Es macht unglaublich viel Spaß, auf dem verschlungenen Single Track durch diese unwirtliche Landschaft zu fahren. Außerdem ist es ein strahlend sonniger Tag und es sieht weit und breit nicht nach Regenkombi aus. Schließlich erreiche ich die Küste und sehe an einer kleinen Bucht mit schneeweißem Sand sogar einige Badende im azurblauen Wasser herumplantschen. Ich kann kaum glauben, dass ich in Schottland bin.
An der Küstenstraße nahe Clachtoll
In dieser Kirche werden nur noch Schafe auf einer grünen Aue geweidet
Ginster und Fingerhut sind in Schottland häufig zu sehen
Bin ich nicht vor ein paar hundert Metern an einem wunderschön gelegenen Campingplatz am Meer vorbeigefahren? Ich wende erneut und fahre zurück.
Der Scourie Camping Park ist tatsächlich eine Entdeckung: Hier stehen endlich einmal nicht die Wohnmobile, sonder die Zeltcamper auf den schönsten Plätzen direkt am Wasser. Für die Zelte gibt es terrassenförmig angelegte Rasenflächen mit Blick aufs Meer.
Wenige Minuten später zelte ich auf feinstem englischen Rasen und die Green Cow steht gleich daneben.
Ich lege einen Stein unter den Seitenständer der Kawasaki, weil der Rasen so flauschig ist, dass der Ständer sonst einsinkt. Wow, denke ich. Welch ein wunderschöner Zeltplatz das ist.

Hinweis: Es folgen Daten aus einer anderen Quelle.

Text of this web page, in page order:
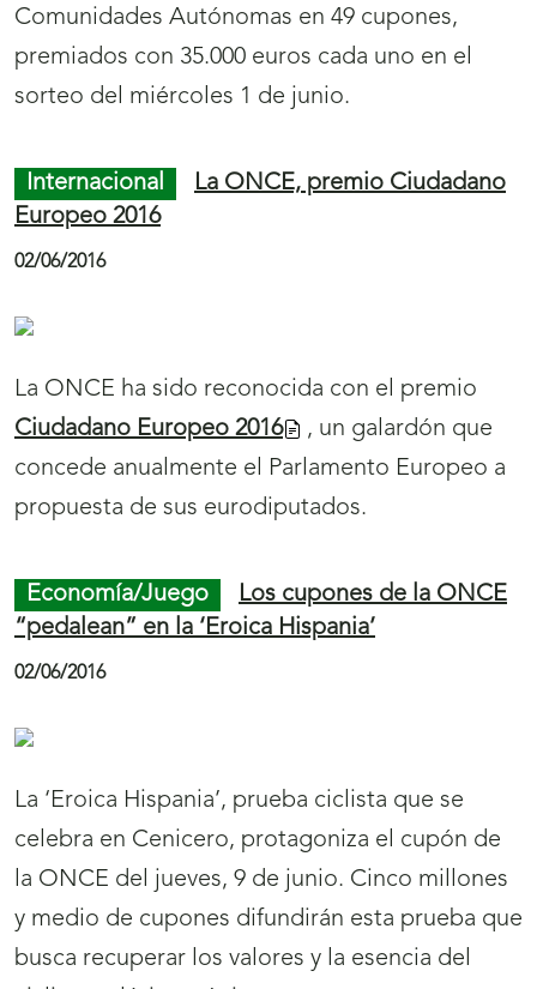
Comunidades Autónomas en 49 cupones,
premiados con 35.000 euros cada uno en el
sorteo del miércoles 1 de junio.
Internacional
La ONCE, premio Ciudadano
Europeo 2016
02/06/2016
La ONCE ha sido reconocida con el premio
Ciudadano Europeo 2016
, un galardón que
concede anualmente el Parlamento Europeo a
propuesta de sus eurodiputados.
Economía/Juego
Los cupones de la ONCE
“pedalean” en la ‘Eroica Hispania’
02/06/2016
La ‘Eroica Hispania’, prueba ciclista que se
celebra en Cenicero, protagoniza el cupón de
la ONCE del jueves, 9 de junio. Cinco millones
y medio de cupones difundirán esta prueba que
busca recuperar los valores y la esencia del

Man hat von jedem Stellplatz aus freien Blick aufs Meer
Inzwischen scheint längst wieder die Sonne und ich frage mich, ob ich schon Hunger habe. Gegenfrage: Ist der Papst katholisch? Natürlich habe ich Hunger und so baue ich Svenjas kleine Hexenküche in der Apsis auf.
Das Abendessen im Zelt ist für mich immer das Highlight des Tages. Ich brate mir vier verblüffend leckere Steak Burgers, esse eine Dose Heinz Baked Beanz dazu und gönne mir zum Nachtisch eine Tafel Toblerone und eine Dose John Smith's. Dieses cremige Bier wird ab sofort mein neues Lieblingsbier und verdrängt das Fursty Ferret auf Platz 2. Puh, bin ich satt. Welch ein schöner Abend, es ist fast völlig windstill. Ich lasse mich nach hinten auf den Schlafsack sinken, während meine Beine noch aus dem Zelt ragen.
"Nur einen Moment ausruhen.", sage ich zu Pieps, der kleinen Maus, die mich ungläubig ansieht, weil ich alles alleine gegessen habe, aber innerhalb von Sekunden bin ich fest eingeschlafen. Wie gut, dass die schottischen Midges lediglich ein Mythos sind, denn wenn es sie wirklich gäbe, dann hätten sie heute leichtes Spiel gehabt.